Download or read book Origins of the French Welfare State written by Paul V. Dutton and published by Cambridge University Press. This book was released on 2002-05-16 with total page 267 pages. Available in PDF, EPUB and Kindle. Book excerpt: This is the first comprehensive analysis of public and private welfare in France available in English, or French, which offers a deeply-researched explanation of how France's welfare state came to be and why the French are so attached to it. The author argues that France simultaneously pursued two different paths toward universal social protection. Family welfare embraced an industrial model in which class distinctions and employer control predominated. By contrast, protection against the risks of illness, disability, maternity, and old age followed a mutual aid model of welfare. The book examines a remarkably broad cast of actors that includes workers' unions, employers, mutual leaders, the parliamentary elite, haut fonctionnaires, doctors, pronatalists, women's organizations - both social Catholic and feminist - and diverse peasant organisations. It also traces foreign influences on French social reform, particularly from Germany's former territories in Alsace-Lorraine and Britain's Beveridge Plan.
Download or read book A History of Fatigue written by Georges Vigarello and published by John Wiley & Sons. This book was released on 2022-10-14 with total page 374 pages. Available in PDF, EPUB and Kindle. Book excerpt: “Stress,” “burn out,” “mental overload”: the twentieth and twenty-first centuries have witnessed an unrelenting expansion of the meaning of fatigue.

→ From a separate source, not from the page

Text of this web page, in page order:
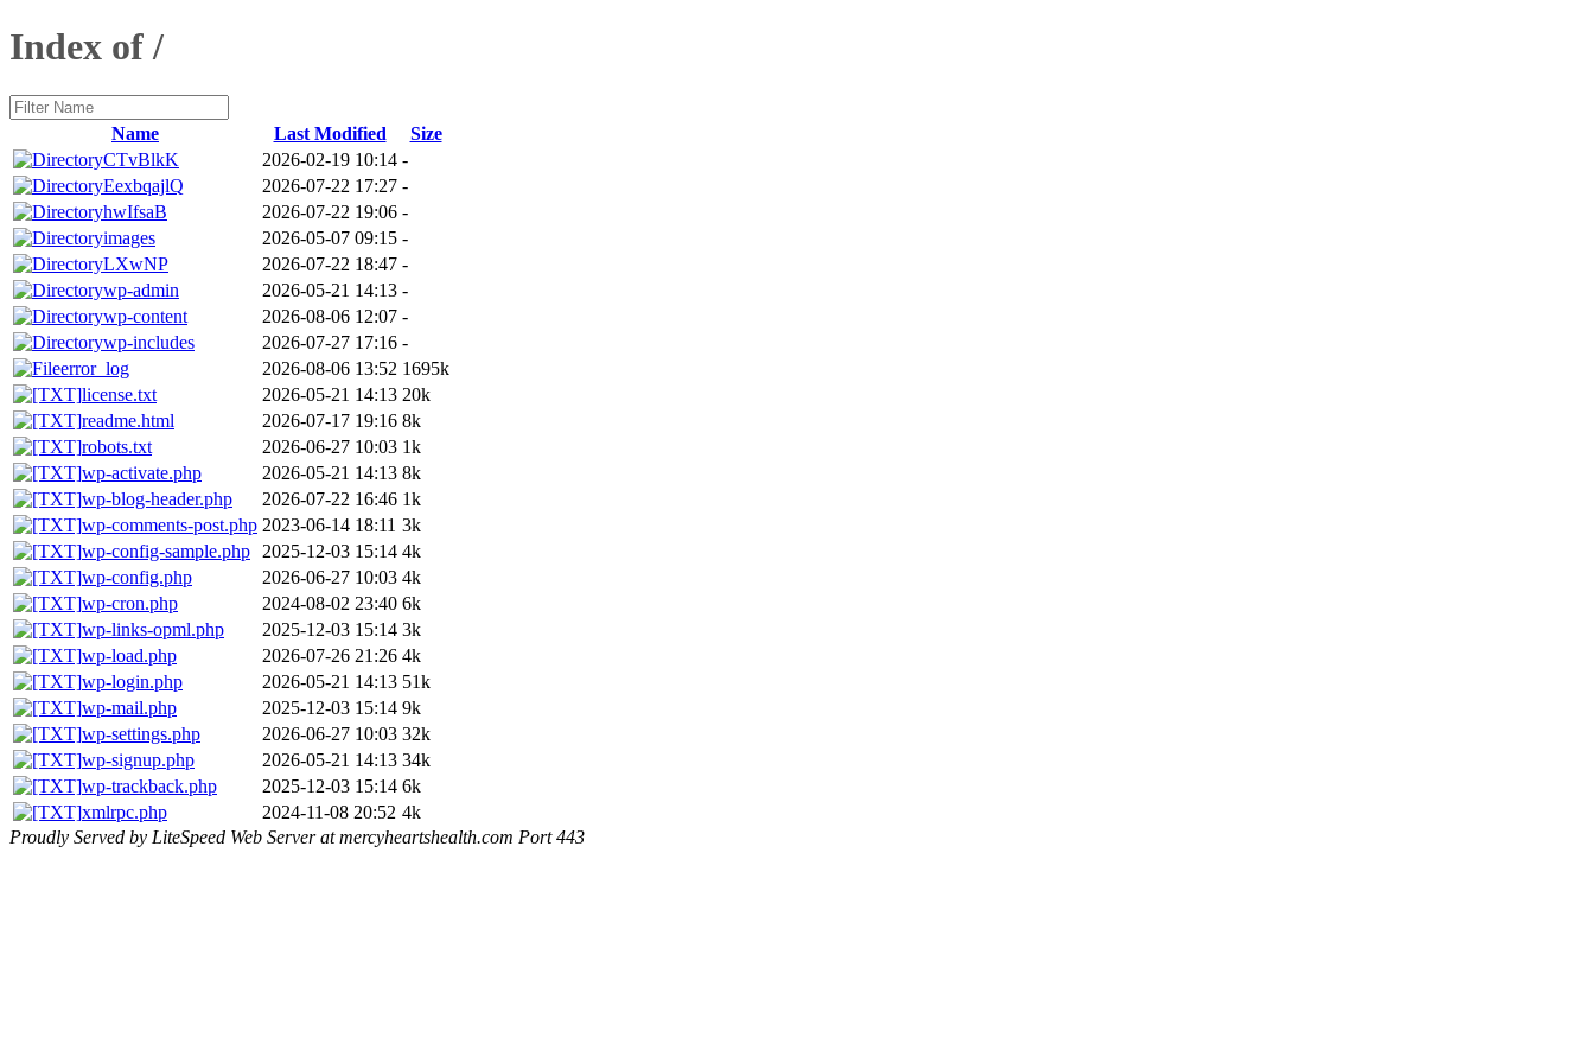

The tentacles of exhaustion insinuated themselves into every aspect of our lives, from the workplace to the home, from our relationships with friends and family to the most intimate aspects of our lives. All around us are the signs of a “burn-out society,” a society in which fatigue has become the norm. How did this happen? This pioneering book explores the rich and little-known history of fatigue from the Middle Ages to the present. Vigarello shows that our understanding of fatigue, the words used to describe it, and the symptoms and explanations of it have varied greatly over time, reflecting changing social mores and broader aspects of social and political life. He argues that the increased autonomy of people in Western societies (whether genuine or assumed), the positing of a more individualized self, and the ever expanding ideal of independence and freedom have constantly made it more difficult for us to withstand anything that constrains or limits us. This painful contradiction causes weariness as well as dissatisfaction. Fatigue spreads and becomes stronger, imperceptibly permeating everything, seeping into ordinary moments and unexpected places. Ranging from the history of war, religion and work to the history of the body, the senses and intimacy, this history of fatigue shows how something that seems permanently centered in our bodies has, over the course of centuries, also been ingrained in our minds, in the end affecting the innermost aspects of the self.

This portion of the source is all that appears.